◆ **What to produce**
Each entry should be copied as it stands, leaving the pictures behind.

-- Input data follows --

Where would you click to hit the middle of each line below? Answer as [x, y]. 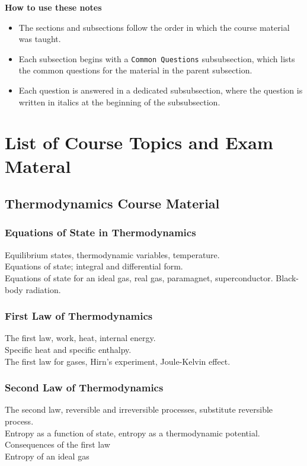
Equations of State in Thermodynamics [100, 232]
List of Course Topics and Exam [139, 142]
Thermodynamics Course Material [112, 203]
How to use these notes [53, 7]
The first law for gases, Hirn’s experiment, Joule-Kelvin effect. [118, 361]
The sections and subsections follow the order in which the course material [154, 27]
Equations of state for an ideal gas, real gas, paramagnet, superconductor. [139, 277]
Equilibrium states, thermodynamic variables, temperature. [112, 254]
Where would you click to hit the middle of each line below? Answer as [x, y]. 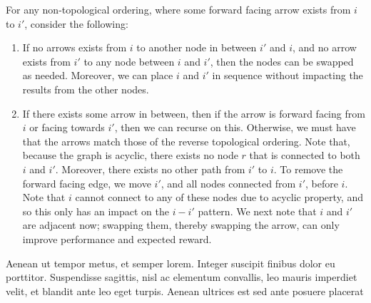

-- Input data concluded --

◆ **Response**
Where would you click to hit the middle of each line below? Answer as [x, y]. 
Equations of State in Thermodynamics [100, 232]
List of Course Topics and Exam [139, 142]
Thermodynamics Course Material [112, 203]
How to use these notes [53, 7]
The first law for gases, Hirn’s experiment, Joule-Kelvin effect. [118, 361]
The sections and subsections follow the order in which the course material [154, 27]
Equations of state for an ideal gas, real gas, paramagnet, superconductor. [139, 277]
Equilibrium states, thermodynamic variables, temperature. [112, 254]
Where would you click to hit the middle of each line below? Answer as [x, y]. 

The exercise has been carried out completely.